Instructions to follow: The answer must consist of every line from the data that holds "Always".

Material shown:
+ + + + + + +
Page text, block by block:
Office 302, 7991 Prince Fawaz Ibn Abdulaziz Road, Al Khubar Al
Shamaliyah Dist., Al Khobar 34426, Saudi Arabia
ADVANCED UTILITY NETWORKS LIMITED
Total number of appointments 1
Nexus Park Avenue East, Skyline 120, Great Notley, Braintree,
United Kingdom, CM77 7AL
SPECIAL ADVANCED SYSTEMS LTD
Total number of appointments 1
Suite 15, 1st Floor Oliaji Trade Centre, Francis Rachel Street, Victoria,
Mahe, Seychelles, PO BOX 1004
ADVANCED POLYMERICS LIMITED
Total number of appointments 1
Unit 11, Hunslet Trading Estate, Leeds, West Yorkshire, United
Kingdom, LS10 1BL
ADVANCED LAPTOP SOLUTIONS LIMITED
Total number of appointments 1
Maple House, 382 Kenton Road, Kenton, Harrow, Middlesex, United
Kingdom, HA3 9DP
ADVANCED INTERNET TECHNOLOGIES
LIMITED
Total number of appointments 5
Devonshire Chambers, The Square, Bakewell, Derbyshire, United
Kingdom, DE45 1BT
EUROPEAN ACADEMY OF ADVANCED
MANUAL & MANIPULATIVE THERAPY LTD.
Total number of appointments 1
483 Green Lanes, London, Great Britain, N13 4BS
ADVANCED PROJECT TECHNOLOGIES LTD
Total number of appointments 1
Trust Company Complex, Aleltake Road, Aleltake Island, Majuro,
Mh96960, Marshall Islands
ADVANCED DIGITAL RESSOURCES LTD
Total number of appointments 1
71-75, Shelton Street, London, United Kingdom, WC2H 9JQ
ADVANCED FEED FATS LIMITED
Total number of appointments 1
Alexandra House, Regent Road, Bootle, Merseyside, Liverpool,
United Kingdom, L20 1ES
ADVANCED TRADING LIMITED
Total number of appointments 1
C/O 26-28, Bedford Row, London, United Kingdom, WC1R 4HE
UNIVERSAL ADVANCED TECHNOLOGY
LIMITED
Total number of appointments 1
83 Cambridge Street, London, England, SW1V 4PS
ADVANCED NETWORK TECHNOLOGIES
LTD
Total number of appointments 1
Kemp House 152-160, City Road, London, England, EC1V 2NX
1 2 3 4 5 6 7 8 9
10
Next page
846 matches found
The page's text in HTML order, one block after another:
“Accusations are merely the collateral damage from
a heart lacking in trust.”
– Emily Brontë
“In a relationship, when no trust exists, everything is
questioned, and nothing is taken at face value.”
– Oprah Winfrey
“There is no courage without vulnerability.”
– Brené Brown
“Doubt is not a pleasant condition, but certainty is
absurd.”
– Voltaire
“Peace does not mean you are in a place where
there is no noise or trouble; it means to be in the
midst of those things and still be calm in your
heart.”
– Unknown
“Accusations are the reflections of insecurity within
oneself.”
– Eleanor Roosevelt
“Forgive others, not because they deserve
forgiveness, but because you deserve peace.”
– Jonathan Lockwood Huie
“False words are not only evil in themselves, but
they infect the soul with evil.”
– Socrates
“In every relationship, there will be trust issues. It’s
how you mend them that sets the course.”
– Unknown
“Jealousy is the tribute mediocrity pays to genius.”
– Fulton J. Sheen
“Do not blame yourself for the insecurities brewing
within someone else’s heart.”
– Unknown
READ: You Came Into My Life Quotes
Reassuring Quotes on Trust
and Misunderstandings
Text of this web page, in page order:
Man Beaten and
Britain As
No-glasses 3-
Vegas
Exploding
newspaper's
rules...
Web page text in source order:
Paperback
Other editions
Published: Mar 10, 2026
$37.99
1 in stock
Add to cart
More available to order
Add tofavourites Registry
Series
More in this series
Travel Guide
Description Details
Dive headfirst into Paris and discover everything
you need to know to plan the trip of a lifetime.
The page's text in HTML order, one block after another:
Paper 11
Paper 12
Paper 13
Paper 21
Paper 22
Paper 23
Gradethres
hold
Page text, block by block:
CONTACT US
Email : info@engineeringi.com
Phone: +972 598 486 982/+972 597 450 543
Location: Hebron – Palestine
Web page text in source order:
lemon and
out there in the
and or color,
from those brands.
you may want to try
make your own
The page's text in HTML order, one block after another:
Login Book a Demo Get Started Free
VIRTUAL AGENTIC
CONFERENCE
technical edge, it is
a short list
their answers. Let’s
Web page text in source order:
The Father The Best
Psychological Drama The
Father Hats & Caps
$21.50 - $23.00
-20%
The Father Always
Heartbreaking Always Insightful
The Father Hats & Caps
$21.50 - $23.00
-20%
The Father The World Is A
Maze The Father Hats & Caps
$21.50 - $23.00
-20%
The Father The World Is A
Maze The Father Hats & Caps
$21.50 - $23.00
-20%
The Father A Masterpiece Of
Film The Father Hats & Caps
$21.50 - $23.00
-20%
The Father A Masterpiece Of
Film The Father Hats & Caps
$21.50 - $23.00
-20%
+ + + + + + +
Response area:
The Father Always
Heartbreaking Always Insightful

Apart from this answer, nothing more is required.